Tell us a bit about the training process of a wild caught bird. Just amazing.
First and foremost i guess you have to realized that the birds live revolves around the acquisition of food. They are smarter then we give them credit for. Wild caught birds always remain wild and birds that are reared as imprints are more difficult to hunt with but ultimately can lead to better hunting partner but an imprint can never be released into the wild. When you capture the bird they are on the defensive they flare up their wings and you have to restrain them and attach their equipment while they are hooded and wrapped in restraining blanket. Your first step is to man him basically a falconry term for tame. after lets say 2-3 days of having that bird on you gloves for hours on end he calms down and starts to realize you might not eat him. Afterwards you attempt to feed him off the glove they are very secretive when hunting and consuming a meal, in the wild getting careless can get them killed by another bird of prey so for them to bend and take food is a big step they are hungry and their weight drops remember everything they do revolves around food. when they take food you can start the training process. You must be diligent and log their weight and note reactions once he eats of the glove and is manned you start him at a foot or 2 and make him jump to the fist monitoring his reaction and weight.
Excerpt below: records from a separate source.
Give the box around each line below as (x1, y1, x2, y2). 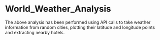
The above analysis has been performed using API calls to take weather (5, 19, 151, 25)
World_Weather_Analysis (5, 3, 112, 14)
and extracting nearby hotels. (5, 29, 65, 35)
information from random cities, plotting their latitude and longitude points (5, 24, 155, 30)
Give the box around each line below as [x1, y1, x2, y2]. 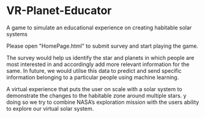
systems [6, 30, 28, 37]
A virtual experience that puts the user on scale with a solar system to [6, 85, 182, 92]
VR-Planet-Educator [6, 4, 112, 18]
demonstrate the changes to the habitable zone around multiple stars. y [6, 92, 187, 99]
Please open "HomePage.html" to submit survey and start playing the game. [6, 42, 199, 50]
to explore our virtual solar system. [6, 105, 94, 112]
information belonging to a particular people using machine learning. [6, 73, 179, 81]
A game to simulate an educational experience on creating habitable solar [6, 24, 192, 31]
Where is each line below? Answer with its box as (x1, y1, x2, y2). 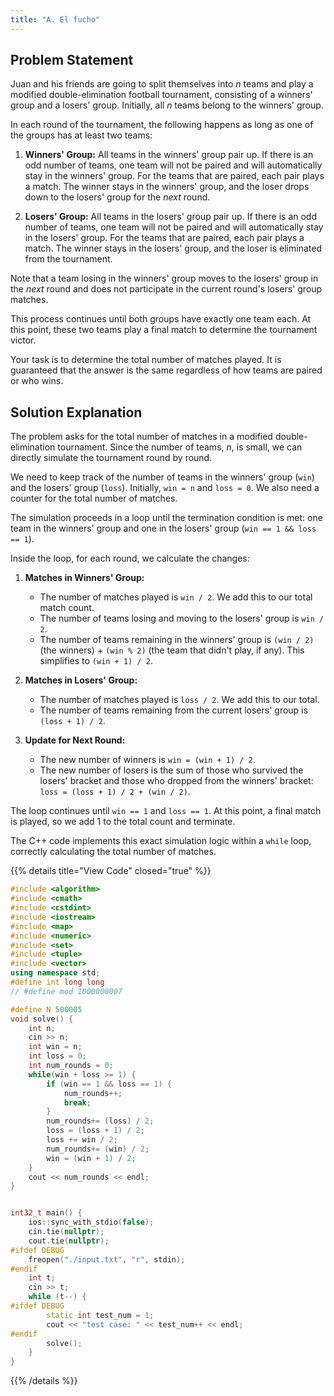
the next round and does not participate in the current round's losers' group (10, 283, 323, 295)
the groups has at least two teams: (10, 129, 153, 141)
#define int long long (10, 977, 105, 987)
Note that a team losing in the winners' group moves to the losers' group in (10, 272, 319, 285)
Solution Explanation (10, 404, 143, 421)
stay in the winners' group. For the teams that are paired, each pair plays (24, 170, 325, 182)
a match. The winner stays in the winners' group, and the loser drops (24, 181, 310, 193)
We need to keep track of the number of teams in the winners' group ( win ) (10, 471, 315, 483)
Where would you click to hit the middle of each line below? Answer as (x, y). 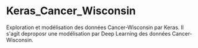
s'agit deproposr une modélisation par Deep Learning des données (89, 33)
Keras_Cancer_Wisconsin (71, 11)
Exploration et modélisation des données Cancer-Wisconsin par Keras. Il (95, 27)
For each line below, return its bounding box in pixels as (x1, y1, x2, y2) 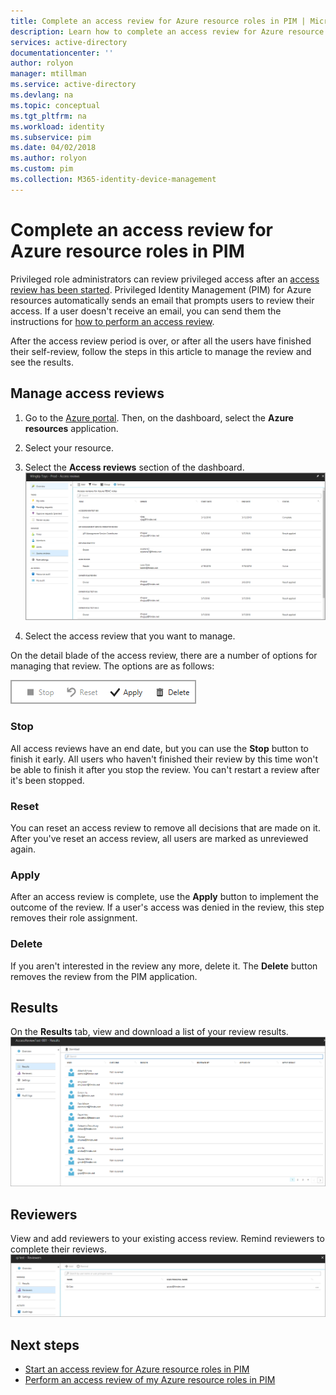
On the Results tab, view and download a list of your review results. (10, 1026, 289, 1038)
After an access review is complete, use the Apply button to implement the (10, 891, 319, 903)
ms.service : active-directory (10, 80, 137, 90)
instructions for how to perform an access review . (10, 315, 215, 327)
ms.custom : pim (10, 164, 74, 174)
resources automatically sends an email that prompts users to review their (10, 294, 315, 306)
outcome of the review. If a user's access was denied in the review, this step (10, 901, 325, 914)
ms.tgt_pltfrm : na (10, 111, 87, 121)
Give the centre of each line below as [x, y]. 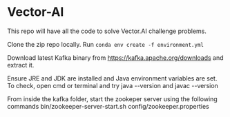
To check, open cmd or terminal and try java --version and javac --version [113, 85]
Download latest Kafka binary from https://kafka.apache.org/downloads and [115, 57]
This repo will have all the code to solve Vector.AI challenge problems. [107, 31]
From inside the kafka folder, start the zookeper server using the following [112, 99]
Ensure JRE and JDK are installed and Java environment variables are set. [112, 78]
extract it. [21, 65]
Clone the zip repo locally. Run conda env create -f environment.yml [105, 44]
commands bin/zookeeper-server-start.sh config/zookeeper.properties [108, 106]
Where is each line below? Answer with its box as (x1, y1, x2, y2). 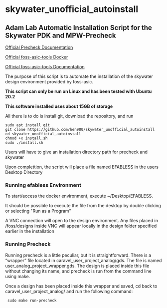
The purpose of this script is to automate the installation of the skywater (5, 73, 154, 79)
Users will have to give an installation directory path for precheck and (5, 149, 148, 155)
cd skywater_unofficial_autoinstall (5, 131, 81, 136)
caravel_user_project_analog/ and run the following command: (5, 288, 133, 294)
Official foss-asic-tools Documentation (5, 64, 85, 69)
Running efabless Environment (5, 181, 81, 188)
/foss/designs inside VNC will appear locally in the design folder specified (5, 223, 157, 229)
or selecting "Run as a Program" (5, 208, 71, 214)
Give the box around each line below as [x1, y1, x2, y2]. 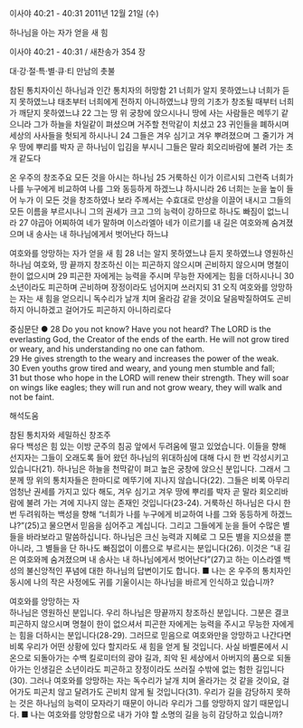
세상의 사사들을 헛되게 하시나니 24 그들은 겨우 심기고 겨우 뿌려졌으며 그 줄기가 [9, 130, 285, 140]
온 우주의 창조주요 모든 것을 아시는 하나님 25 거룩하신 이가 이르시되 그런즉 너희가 [9, 172, 294, 183]
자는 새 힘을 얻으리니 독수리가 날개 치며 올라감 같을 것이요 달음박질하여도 [18, 293, 275, 303]
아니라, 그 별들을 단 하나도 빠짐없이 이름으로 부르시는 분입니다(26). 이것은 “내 [9, 542, 282, 553]
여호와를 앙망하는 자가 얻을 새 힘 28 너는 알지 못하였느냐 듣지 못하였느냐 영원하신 [9, 248, 294, 258]
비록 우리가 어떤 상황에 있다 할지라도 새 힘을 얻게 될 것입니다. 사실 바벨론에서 [9, 641, 279, 652]
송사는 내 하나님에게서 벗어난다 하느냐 [35, 229, 169, 239]
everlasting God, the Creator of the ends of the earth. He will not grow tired [9, 334, 289, 344]
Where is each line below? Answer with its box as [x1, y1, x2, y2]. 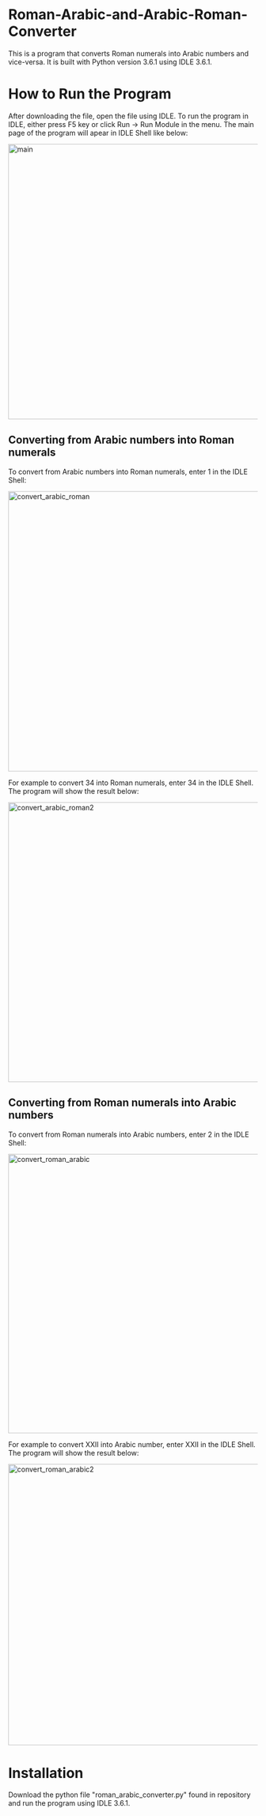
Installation [8, 1764, 84, 1782]
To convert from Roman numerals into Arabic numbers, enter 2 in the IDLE [8, 1129, 249, 1139]
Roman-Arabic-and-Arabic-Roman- [8, 6, 248, 24]
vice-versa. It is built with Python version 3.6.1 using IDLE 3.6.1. [8, 57, 212, 67]
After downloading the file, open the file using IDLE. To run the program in [8, 111, 249, 121]
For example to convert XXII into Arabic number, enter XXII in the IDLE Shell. [8, 1439, 256, 1449]
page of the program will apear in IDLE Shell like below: [8, 128, 188, 137]
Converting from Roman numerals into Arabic [8, 1096, 237, 1110]
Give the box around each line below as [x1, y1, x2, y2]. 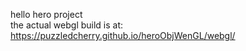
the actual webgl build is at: [10, 19, 124, 31]
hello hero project [10, 9, 83, 20]
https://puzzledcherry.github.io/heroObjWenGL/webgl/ [10, 30, 236, 41]
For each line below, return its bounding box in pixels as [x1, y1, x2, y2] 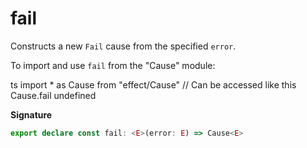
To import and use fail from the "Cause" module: [10, 59, 216, 71]
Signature [10, 108, 53, 121]
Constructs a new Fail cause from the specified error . [10, 40, 237, 52]
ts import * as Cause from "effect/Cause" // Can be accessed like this [10, 78, 297, 91]
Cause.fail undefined [10, 89, 97, 101]
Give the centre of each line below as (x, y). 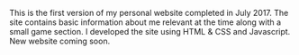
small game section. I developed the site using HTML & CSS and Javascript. (150, 31)
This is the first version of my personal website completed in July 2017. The (149, 13)
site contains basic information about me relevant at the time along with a (145, 22)
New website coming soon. (60, 41)
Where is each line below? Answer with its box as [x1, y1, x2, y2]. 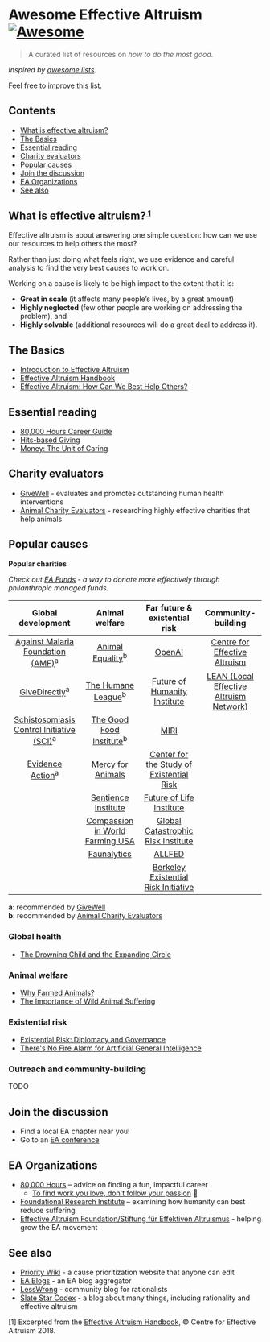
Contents [8, 104, 56, 118]
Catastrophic [144, 826, 194, 837]
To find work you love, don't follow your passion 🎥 [31, 1188, 198, 1198]
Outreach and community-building [8, 1063, 147, 1075]
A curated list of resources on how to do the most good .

The goal is to have him coming 50 yards on a line instantly when he is doing that without hesitation and you have a good idea of what is his best reaction weight. then you are ready to free fly him. then afterwards you take him were you can present game to them. They quickly realize that you flush game towards them and you are not starving them remember if you this they lose condition and will not have the energy to hunt. the goal of the weight management is to have field control without it you have an unresponsive bird.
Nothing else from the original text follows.